%%

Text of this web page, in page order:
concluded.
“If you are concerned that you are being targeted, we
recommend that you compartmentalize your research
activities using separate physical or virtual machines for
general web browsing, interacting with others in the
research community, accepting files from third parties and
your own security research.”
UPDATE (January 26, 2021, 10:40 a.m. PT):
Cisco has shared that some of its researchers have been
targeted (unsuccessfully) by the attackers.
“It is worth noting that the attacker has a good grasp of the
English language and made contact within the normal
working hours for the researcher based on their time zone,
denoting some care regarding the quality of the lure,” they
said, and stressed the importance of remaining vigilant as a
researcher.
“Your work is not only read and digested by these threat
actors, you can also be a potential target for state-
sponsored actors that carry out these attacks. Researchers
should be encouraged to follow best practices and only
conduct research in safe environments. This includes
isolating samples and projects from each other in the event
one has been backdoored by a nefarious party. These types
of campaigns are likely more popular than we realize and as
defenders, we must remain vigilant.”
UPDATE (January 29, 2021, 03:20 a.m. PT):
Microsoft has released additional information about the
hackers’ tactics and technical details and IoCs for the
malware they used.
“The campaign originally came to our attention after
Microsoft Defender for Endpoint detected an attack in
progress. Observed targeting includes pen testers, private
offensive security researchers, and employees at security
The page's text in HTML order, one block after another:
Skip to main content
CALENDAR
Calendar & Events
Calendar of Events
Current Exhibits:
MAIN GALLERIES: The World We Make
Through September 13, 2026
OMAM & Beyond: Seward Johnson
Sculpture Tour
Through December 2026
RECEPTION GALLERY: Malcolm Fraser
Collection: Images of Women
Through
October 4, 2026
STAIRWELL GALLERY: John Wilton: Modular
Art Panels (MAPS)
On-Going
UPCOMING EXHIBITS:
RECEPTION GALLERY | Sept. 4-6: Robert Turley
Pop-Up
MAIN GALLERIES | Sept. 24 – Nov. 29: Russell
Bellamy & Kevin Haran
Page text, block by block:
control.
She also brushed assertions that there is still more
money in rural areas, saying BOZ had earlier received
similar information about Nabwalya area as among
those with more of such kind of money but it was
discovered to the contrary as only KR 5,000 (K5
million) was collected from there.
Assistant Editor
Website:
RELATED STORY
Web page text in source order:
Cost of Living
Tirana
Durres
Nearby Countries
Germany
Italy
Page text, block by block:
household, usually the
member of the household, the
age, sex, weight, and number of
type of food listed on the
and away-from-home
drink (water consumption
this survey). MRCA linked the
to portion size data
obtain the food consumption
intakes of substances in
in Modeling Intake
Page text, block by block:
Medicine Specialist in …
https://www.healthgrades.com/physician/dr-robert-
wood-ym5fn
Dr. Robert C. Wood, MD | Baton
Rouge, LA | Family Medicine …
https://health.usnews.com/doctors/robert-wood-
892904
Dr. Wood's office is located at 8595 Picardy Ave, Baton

%%

- _Work instruction_
Counting only lines that contain "vigilant", what is the total for the entries above? Give the number alone.

- _Task output_
2